## [Work item]
In the entries below, the lines from the one with "Underground Kits" through the one with "Gates and Railings" are to be copied exactly; both ends count.

## [Information supplied]
• • • •

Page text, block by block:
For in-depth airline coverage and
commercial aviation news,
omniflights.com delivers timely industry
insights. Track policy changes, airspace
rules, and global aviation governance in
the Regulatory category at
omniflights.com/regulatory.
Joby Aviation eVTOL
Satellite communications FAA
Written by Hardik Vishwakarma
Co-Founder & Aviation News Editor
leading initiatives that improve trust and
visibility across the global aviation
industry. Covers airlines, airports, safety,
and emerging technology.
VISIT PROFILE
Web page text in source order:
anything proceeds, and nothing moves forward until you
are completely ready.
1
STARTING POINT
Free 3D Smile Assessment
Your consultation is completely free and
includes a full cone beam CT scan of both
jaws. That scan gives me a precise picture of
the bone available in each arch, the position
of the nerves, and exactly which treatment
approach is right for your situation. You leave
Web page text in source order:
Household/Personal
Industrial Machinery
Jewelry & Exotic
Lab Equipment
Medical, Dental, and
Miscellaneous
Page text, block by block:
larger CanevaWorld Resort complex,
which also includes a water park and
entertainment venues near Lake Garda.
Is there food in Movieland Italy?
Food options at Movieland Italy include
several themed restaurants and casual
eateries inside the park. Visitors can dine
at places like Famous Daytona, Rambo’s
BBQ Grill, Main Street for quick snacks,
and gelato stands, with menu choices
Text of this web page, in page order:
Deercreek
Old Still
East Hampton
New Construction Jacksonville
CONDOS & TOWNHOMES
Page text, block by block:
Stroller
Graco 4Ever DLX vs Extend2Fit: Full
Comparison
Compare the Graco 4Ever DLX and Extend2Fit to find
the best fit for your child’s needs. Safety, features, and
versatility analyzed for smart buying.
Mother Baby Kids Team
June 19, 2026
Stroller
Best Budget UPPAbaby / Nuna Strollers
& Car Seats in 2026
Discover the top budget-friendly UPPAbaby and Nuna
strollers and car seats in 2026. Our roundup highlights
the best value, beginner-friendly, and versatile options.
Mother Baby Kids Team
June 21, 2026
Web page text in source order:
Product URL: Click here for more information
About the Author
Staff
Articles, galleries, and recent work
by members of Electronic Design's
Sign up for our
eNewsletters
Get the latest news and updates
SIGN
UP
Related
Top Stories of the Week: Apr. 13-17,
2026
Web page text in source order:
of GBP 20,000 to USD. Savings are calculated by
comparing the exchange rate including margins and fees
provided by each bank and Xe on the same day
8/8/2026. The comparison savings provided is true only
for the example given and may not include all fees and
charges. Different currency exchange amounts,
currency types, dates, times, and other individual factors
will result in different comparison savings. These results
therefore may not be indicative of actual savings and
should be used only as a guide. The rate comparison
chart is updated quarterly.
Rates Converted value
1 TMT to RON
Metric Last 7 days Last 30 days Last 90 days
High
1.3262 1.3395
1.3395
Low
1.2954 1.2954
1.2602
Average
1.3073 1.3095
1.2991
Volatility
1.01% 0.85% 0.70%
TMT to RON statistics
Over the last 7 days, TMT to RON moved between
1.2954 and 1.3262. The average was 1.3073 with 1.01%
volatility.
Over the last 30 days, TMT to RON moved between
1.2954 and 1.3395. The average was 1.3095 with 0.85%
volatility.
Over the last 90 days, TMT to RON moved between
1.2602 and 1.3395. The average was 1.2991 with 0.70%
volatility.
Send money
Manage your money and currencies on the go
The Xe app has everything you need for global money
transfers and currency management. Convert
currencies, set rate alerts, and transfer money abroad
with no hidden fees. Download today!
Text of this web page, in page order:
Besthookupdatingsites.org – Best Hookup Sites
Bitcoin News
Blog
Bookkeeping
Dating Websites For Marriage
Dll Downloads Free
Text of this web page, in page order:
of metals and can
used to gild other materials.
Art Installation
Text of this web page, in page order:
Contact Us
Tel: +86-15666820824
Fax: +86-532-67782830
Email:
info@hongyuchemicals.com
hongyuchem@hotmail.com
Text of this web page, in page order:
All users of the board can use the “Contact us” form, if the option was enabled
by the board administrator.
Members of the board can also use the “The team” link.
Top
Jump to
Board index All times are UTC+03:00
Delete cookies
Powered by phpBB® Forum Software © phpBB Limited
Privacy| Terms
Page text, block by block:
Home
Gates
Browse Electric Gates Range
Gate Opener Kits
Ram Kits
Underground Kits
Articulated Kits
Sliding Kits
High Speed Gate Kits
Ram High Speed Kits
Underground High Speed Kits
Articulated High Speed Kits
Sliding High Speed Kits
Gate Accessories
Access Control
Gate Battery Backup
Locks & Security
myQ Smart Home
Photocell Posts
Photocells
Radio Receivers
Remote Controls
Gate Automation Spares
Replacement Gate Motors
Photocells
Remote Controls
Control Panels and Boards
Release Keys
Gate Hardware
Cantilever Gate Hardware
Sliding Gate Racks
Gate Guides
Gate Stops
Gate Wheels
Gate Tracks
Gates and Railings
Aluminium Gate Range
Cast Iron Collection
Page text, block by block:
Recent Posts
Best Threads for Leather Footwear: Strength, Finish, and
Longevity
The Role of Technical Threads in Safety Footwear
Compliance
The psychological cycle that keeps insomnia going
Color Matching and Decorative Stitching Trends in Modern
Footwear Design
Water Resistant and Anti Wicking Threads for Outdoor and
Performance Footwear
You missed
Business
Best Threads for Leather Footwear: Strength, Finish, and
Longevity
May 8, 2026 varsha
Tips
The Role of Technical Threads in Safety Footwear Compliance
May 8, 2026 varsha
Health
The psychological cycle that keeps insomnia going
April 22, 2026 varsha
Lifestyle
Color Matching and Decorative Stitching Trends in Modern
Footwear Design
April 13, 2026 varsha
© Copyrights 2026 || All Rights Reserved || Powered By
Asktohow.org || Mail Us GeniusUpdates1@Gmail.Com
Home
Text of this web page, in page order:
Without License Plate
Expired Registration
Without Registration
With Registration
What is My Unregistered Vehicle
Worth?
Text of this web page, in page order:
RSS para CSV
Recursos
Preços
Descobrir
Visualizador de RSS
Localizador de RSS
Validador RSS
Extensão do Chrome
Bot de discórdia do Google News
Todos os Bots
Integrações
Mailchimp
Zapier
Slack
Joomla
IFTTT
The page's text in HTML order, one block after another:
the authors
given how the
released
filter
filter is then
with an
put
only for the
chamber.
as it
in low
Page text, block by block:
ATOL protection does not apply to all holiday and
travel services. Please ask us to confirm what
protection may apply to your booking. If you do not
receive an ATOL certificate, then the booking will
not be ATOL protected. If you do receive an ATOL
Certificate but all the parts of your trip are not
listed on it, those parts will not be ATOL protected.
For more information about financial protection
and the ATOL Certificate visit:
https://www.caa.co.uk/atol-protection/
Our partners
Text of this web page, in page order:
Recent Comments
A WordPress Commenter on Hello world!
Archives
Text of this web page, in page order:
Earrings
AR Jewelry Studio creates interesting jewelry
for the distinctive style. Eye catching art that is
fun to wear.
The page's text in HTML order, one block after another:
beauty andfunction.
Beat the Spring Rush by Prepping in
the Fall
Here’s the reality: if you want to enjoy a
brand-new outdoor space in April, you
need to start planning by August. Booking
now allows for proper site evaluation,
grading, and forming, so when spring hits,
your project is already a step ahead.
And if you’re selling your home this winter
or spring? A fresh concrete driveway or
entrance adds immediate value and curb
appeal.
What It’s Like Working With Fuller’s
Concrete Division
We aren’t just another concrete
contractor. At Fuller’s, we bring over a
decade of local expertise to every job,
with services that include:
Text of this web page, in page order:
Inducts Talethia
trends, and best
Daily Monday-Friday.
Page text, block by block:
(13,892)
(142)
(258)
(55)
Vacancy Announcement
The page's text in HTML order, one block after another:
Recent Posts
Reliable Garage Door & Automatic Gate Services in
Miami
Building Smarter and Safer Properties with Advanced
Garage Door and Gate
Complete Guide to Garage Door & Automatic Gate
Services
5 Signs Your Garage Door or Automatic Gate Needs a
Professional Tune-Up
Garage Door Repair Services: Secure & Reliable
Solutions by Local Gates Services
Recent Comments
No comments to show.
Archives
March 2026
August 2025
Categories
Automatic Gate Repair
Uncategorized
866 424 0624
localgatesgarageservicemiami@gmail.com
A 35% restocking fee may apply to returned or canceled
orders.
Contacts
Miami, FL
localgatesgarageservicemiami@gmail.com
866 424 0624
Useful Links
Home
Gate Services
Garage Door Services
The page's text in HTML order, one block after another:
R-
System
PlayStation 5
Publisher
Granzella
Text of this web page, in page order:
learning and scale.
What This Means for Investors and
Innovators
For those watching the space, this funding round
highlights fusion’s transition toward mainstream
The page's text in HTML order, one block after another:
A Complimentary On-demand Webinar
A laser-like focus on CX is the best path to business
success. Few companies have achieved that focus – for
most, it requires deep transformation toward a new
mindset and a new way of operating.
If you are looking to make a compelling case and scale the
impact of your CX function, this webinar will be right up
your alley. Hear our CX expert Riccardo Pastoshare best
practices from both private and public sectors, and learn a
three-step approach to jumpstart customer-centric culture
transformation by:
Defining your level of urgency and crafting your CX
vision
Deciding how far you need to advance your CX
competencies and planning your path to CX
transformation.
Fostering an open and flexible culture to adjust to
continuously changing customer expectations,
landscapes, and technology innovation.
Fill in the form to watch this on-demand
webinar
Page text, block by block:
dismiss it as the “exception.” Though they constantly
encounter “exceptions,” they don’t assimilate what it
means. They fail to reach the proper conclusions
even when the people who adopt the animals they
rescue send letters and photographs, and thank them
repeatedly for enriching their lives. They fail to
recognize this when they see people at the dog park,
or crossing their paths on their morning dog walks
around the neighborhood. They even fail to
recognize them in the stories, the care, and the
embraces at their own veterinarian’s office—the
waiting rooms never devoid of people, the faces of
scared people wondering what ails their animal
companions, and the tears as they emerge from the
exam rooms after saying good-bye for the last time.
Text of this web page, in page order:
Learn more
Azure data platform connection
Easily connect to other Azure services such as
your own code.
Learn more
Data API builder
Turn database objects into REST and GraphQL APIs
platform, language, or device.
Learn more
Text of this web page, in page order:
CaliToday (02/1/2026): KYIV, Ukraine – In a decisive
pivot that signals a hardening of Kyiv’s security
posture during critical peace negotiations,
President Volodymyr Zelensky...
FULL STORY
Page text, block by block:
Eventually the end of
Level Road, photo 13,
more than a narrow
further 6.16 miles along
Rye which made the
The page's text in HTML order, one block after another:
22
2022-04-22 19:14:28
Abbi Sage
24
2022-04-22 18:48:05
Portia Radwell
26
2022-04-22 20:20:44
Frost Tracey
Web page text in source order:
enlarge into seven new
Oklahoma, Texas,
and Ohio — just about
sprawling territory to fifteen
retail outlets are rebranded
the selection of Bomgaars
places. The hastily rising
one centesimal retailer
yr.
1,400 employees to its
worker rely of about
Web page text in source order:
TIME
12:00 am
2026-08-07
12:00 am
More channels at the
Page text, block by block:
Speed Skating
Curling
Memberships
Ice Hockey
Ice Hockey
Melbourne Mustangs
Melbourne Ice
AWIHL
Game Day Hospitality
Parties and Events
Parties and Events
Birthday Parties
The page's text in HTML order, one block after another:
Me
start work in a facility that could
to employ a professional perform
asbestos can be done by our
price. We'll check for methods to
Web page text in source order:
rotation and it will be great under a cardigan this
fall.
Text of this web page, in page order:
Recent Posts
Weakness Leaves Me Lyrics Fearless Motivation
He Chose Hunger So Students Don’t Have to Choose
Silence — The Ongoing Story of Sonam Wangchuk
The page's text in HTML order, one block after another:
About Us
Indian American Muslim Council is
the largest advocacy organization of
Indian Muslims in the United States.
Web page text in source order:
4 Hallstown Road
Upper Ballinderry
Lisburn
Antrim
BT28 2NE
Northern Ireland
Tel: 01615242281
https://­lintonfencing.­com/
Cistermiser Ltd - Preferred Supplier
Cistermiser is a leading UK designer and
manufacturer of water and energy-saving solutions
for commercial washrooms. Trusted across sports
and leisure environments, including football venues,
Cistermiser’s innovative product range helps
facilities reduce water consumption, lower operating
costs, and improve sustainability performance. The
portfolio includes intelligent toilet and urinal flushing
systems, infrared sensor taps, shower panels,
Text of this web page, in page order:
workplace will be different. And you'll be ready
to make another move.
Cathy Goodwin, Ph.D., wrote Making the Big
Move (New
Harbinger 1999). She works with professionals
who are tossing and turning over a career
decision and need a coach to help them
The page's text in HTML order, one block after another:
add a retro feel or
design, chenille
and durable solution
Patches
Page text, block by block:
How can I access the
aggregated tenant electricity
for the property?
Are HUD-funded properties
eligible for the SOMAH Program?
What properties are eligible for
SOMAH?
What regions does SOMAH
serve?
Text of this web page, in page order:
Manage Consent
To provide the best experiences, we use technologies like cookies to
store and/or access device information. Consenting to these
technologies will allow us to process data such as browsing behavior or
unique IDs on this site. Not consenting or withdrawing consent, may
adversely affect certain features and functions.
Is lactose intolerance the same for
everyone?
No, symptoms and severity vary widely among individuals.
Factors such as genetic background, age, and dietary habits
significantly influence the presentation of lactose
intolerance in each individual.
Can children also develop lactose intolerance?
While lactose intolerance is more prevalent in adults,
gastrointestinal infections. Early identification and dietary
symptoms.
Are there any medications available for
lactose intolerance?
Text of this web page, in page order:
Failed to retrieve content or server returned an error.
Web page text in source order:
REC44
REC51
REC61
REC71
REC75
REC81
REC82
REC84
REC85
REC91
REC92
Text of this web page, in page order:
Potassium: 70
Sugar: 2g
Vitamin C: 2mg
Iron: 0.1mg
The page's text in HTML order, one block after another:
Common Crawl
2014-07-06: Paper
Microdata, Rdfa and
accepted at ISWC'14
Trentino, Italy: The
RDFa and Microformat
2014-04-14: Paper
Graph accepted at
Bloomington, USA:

• • • •

## [Expected output]
Underground Kits
Articulated Kits
Sliding Kits
High Speed Gate Kits
Ram High Speed Kits
Underground High Speed Kits
Articulated High Speed Kits
Sliding High Speed Kits
Gate Accessories
Access Control
Gate Battery Backup
Locks & Security
myQ Smart Home
Photocell Posts
Photocells
Radio Receivers
Remote Controls
Gate Automation Spares
Replacement Gate Motors
Photocells
Remote Controls
Control Panels and Boards
Release Keys
Gate Hardware
Cantilever Gate Hardware
Sliding Gate Racks
Gate Guides
Gate Stops
Gate Wheels
Gate Tracks
Gates and Railings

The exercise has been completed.